The right hon. and learned Gentleman knows that this goes back to the days of the remittance basis that the right hon. Member for Sidcup (Mr. Heath) described so graphically when he spoke of the unacceptable face of capitalism. It derives precisely from that. The right hon. and learned Gentleman knows better than that, and if he does not, he should.

Mr. William Clark (Croydon, South)

Answer the debate.

Mr. Barnett

That is exactly what I am doing and I am trying to put things into the right perspective. The right hon. and learned Member for Surrey, East should not sit there mumbling, because he knows that it is true. It stems from the abuse of the remittance basis on a large scale.

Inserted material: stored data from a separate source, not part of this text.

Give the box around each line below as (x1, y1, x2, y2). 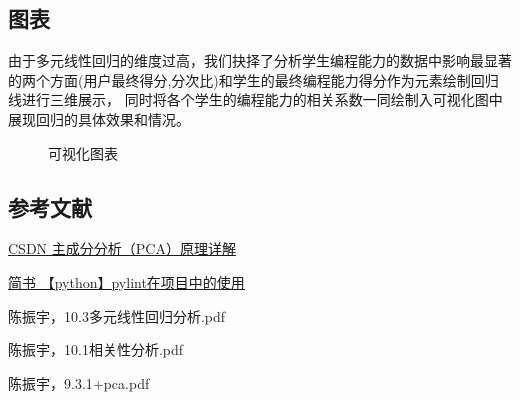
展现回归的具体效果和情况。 (8, 108, 190, 129)
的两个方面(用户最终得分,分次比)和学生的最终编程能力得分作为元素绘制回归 (8, 69, 499, 90)
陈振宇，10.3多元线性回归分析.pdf (8, 305, 226, 326)
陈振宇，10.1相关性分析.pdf (8, 339, 184, 360)
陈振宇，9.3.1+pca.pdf (8, 372, 150, 393)
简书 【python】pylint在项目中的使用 (8, 271, 245, 292)
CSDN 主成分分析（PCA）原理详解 (8, 238, 236, 259)
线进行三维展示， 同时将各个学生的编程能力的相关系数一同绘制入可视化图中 (8, 89, 503, 110)
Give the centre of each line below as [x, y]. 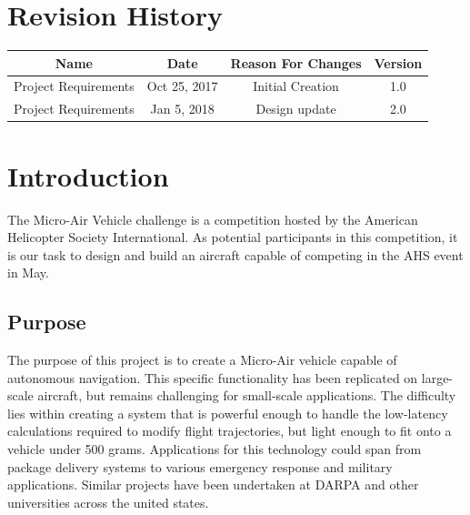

We had a choice. We could have simply abolished the remittance basis and put nothing in its place and given no relief whatsoever. However, we decided that we wanted to give some relief to those who spend some time abroad doing a first-class job for this country. In this instance we did it by giving relief for employees who spend 30 days a year abroad. We did that after consultation with all those involved. This is the best way to deal with the matter.

I readily accept that in giving relief there arc anomalies. There is no way to avoid anomalies in dealing with such relief. When the right hon. and learned Member for Surrey. East talks about the victims among the self-employed and says that we are not dealing with barrow boys he must know that he is talking the utmost rubbish. We are talking about the difference between Schedule D and Schedule E.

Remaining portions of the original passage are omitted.